Electricities brightened a drab stock market as Northern Electric produced a bag of goodies in a desperate attempt to ward off the hostile £1.2bn take-over bid from Trafalgar House.
Northern responded with a 21p gain to 1,112p. dragging others higher. Seeboard, regarded by many as a likely target for a French assault, rose 12p to 464p, but Yorkshire, frequently linked with Hanson, softened a few coppers to 874p.
Yorkshire was apparently unsettled by suggestions Swiss Bank Corporation, advisers to Trafalgar, had sold all or most of its 8 per cent interest. Rumoured buyer was Salomon Brothers, the US securities house.
SBC claims it built its Yorkshire stake in its role as a market-maker. Its presence at Yorkshire was exposed after the electricity group, worried by the mystery share buying, fired off a 212 notice demanding to know the identity of its new, increasingly powerful shareholder.
Citing its market-making role, SBC has also established a share holding in Northern and, it is suspected, in other regional electricity companies.
Trafalgar, down 2p at 67p, has a week to decide whether to increase its offer. The market expects it to stretch to 1,200p. Its present cash offer is 1,048p.
The Northern spark also generated a little interest in National Power and PowerGen; the pair have looked decidedly forlorn since the Government's share sale got underway. NP rose 6.5p to 473.5p and PG 5p to 495p.
Currency worries unsettled the rest of the market. The FT-SE 100 index lost 6.9 points to 3,044.2. The Government split over Europe, worries about Italy and Mexico and even the prospect of a German steel strike were other inhibiting influences.
But the market still managed to produce a few Friday afternoon runarounds - shares tipped for takeover action.
Meggitt, the engineer where aggressive TT Group has put together a 4 per cent interest, gained 4p to 82.5p in brisk trading. Some felt they detected further buying by TT; others looked for a Monday bid.
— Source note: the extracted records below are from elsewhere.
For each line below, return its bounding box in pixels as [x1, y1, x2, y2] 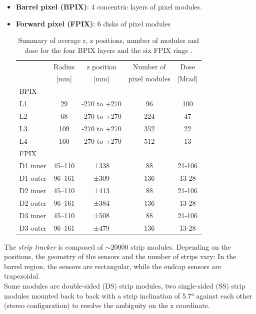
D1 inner [19, 160, 46, 171]
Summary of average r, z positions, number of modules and [18, 35, 199, 45]
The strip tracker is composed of [4, 241, 103, 252]
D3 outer [19, 222, 47, 233]
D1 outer [19, 173, 47, 183]
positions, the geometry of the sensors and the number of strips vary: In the [4, 251, 236, 262]
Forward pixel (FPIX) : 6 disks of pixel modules [15, 18, 171, 28]
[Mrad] [177, 73, 198, 84]

United Biscuits, which romped ahead on Friday last week, made a spirited attempt to achieve a repeat performance. In the event it had to be content with a 4p gain to 350p.
BAT Industries, the finance and tobacco group, tumbled 9p to 432p after NatWest Securities switched its recommendation from hold to sell. The securities house has indulged in a sum-of-the-parts exercise and concluded BATs operations add up to 388p a share.
Allied Domecq, the drinks group, felt the impact of a Barclays de Zoete Wedd downgrading. The shares hovered at 498p as BZW, worried by the Mexican crisis, lowered next year's estimate by £12m to £720m.
Aero-engine maker Rolls-Royce slipped 1.5p to 154p ahead of a Henderson Crosthwaite buy note, and Asda edged forward 0.5p to 67p with Hoare Govett nudging its forecast a few million pounds higher to £240m.
Rank Organisation improved 4.5p to 373p, shrugging off NatWest sell advice and concentrating on share-buying by chief executive Michael Gifford. It has been disclosed he has picked up 20,000 at 376p.
Wellcome added 5p to 1,028p as the High Court ruled the Wellcome Trust could accept the Glaxo offer. Medeva held at 176p after Nikko, the Japanese securities house, said it was "well on the way to recovery" following the 1993 profit warning. It forecasts profits of £59.3m for last year and £70.8m this year.
British Biotechnology slumped 99p to 491p following delays in the development of one of its cancer treatments.
Fisons hardened to 119p with talk an analyst had produced a 250p break- up valuation. The group is expected soon to announce the sale of its scientific instruments side as part of a shake-up.
Bluebird, the toy group, rose 12p to 248p on buying for the results, due next month. Smith New Court expect £19.2m against £9.8m.
The decision to stop Eurotunnel selling duty-free drink and tobacco shaved the shares 5p to 294p.
Stanhope, the stricken property group, returned from suspension at 3p, a far cry from the 8p at which trading was halted while rescue talks proceeded. British Land has produced a £3.5m offer.
Enterprise Computer remained suspended. Its promised statement has been postponed until Tuesday.
Regent Inns should produce heady interim figures on Monday. There are hopes the pubs chain will announce £1.8m, against £1m. Forecasts for the year average £3.3m. They are likely to be raised to nearer £3.7m. The shares are 307p. After being suspended at 120p on the backwater market, they arrived on the main market nearly two years ago at 149p.
Hubert Perrodo, chairman of Kelt Energy, the oil and gas group, has strengthened his already powerful position at the company. By converting nearly 70 million preference shares he has lifted his ordinary share holding to more than 75 per cent of the capital. Kelt, once laden with debt, returned to profit in 1992. The shares dipped 1p to 53p.